Ici est posée toute la dichotomie entre le voyage touristique, quoique à pieds et non sans risques, et le respect des civilisations locales, même détruites, disparues… Cinq Européens, plus ou moins préparés, et leur guide métis gravissent les sentiers aériens et les ravins des montagnes péruviennes. Ils sont à la recherche de cités incas mythiques, pour les photographier, éprouver un frisson devant quelques momies recroquevillées, ou pour trouver un sujet d’écriture qui redonne du punch à l’obsession journalistique et narrative de l’un d’eux. Mais sans événement grave, pas de texte qui en vaille la peine… Ce pourquoi l’écrivain (peut-être une projection de l’auteur) se jette à belles dents sur les occasions dramatiques. C’est le sentiment constant de transgression d’une culture sourdement impressionnante par ses ruines, ses momies, aggravé par le frémissement du danger lorsque les indigènes réclament un otage en les obligeant au retour par le même chemin. Mais aussi, pire encore, la mort d’une des touristes que l’éloignement de la civilisation rend inéluctable… Si l’on ajoute à cela un personnage de prêtre espagnol rongé par la culpabilité de l’ignominie de ses ancêtres venus conquérir, exploiter par le fer et le feu ces lieux, on comprendra toute la tension de ce roman.
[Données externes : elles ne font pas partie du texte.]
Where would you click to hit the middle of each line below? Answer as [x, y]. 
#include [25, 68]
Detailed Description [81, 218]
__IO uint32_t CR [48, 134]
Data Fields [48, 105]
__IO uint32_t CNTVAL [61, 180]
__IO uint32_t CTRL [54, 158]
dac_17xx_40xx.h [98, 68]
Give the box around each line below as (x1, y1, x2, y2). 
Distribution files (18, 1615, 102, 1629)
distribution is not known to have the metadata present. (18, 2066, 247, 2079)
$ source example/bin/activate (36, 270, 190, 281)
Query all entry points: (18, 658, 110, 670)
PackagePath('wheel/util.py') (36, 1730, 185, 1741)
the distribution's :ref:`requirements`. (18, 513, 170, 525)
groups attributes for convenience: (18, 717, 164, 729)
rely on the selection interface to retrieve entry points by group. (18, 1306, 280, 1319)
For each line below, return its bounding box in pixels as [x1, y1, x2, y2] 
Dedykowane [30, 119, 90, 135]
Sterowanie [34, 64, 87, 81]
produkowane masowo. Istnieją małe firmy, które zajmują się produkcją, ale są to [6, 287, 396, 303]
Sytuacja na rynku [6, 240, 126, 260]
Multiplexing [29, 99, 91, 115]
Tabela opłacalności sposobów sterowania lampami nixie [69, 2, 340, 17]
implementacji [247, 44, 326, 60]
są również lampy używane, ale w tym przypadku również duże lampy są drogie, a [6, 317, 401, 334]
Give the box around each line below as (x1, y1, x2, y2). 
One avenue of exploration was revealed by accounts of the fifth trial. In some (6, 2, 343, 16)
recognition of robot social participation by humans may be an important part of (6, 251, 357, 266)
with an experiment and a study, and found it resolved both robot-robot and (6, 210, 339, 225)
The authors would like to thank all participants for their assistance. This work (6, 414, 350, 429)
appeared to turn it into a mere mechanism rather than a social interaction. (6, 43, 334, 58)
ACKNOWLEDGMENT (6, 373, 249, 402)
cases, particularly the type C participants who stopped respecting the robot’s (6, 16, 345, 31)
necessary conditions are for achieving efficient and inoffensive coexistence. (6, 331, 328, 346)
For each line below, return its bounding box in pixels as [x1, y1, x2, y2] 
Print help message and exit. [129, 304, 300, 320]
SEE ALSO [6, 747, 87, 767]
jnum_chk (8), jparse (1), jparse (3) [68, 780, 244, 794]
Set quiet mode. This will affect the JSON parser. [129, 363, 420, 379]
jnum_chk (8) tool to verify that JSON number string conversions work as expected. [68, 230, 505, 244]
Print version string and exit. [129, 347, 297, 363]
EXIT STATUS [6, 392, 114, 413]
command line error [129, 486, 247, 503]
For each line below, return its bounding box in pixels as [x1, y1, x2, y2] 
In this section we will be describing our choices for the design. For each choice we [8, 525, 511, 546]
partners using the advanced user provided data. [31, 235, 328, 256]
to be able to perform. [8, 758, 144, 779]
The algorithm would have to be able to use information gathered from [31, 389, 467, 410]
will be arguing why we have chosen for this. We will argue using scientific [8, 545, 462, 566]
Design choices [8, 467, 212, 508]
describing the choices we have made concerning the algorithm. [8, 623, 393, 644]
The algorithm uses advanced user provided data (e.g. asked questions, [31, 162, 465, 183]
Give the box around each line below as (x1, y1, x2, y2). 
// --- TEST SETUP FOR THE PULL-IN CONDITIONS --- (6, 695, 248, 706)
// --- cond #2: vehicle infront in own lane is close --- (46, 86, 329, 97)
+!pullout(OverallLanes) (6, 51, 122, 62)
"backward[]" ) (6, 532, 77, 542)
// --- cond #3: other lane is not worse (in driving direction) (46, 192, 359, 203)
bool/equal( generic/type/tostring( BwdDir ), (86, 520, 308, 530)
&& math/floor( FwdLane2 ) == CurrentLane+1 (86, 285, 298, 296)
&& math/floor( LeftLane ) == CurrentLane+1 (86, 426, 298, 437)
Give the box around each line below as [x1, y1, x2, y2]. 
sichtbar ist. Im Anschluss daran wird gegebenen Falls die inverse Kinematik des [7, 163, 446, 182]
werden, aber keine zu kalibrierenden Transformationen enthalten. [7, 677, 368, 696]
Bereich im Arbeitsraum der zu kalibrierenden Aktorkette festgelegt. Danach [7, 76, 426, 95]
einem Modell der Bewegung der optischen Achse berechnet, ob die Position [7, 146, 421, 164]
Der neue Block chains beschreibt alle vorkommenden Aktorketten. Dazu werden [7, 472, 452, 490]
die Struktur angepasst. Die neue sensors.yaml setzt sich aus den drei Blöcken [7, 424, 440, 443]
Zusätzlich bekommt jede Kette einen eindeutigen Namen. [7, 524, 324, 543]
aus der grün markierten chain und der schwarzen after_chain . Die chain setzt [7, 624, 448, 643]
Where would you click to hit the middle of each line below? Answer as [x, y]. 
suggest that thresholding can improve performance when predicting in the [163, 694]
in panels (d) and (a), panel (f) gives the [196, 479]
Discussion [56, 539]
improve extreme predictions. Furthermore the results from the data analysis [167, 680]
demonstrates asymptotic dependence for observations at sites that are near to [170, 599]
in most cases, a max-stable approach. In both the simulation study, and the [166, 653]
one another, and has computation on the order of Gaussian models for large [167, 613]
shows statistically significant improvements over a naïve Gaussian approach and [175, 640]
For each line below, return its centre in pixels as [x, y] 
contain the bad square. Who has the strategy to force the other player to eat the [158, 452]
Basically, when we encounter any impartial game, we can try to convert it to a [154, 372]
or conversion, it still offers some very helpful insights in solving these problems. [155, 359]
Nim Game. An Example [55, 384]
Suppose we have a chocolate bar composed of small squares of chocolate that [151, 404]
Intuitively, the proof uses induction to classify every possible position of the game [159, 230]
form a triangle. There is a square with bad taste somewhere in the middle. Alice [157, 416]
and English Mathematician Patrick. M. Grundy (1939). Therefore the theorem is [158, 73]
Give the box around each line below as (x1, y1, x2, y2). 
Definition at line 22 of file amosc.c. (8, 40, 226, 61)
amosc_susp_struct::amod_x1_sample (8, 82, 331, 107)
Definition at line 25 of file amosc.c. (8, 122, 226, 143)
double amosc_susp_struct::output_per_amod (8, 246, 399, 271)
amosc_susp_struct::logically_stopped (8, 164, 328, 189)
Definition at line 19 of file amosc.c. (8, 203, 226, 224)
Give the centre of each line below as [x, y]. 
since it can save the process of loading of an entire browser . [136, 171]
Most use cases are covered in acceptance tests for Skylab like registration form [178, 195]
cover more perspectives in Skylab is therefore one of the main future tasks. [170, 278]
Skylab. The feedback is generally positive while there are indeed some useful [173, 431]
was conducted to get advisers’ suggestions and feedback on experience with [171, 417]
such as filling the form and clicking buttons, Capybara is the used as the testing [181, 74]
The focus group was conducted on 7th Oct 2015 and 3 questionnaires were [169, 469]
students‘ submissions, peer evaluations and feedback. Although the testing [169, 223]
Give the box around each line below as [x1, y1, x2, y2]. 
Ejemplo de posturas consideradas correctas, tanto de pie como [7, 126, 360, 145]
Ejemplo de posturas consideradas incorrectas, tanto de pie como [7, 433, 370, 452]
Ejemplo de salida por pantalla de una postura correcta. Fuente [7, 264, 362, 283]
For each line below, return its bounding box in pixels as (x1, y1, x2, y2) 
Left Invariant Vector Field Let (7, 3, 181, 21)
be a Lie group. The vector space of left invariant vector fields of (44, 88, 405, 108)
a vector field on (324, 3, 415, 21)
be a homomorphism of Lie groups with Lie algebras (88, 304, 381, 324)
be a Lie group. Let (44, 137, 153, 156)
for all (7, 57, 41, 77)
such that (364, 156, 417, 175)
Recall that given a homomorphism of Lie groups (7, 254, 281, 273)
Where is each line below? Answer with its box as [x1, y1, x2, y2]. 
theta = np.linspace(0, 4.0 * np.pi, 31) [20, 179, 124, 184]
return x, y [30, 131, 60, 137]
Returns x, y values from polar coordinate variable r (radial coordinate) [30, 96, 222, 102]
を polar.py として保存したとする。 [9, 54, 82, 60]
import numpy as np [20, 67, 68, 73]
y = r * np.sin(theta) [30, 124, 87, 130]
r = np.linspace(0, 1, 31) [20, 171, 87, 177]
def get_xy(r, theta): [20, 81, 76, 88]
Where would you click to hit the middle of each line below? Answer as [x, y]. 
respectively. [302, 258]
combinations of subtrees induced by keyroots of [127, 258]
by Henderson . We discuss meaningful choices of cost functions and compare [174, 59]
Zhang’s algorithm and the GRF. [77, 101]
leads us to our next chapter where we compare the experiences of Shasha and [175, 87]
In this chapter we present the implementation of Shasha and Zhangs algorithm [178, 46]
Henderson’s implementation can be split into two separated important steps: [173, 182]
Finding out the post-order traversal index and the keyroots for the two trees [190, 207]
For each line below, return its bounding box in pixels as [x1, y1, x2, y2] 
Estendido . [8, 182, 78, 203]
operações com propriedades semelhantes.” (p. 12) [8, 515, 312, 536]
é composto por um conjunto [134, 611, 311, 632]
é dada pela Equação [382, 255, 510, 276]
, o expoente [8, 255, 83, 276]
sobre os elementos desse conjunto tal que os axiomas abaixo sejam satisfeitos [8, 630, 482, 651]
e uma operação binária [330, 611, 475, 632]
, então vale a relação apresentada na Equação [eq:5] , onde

Mais faute d’une écriture incisive, d’un rythme haletant et d’un souffle venu de ces espaces affolants, le livre de Colin Thubron paraît tout juste confirmer ses bonnes intentions. Reste une question : comment dépasser le genre du récit de voyage pour le faire accéder à la création romanesque ?
Vers la cité perdue de Colin Thubron
Traduit de l’anglais par Philippe Hupp
Hoëbeke, « Étonnants voyageurs », 238 p., 18 €
Domaine étranger Mésaventure andine
avril 2005 | Le Matricule des Anges n°62
| par
Thierry Guinhut
Un livre
Mésaventure andine
Par
Thierry Guinhut
Le Matricule des Anges n°62
, avril 2005.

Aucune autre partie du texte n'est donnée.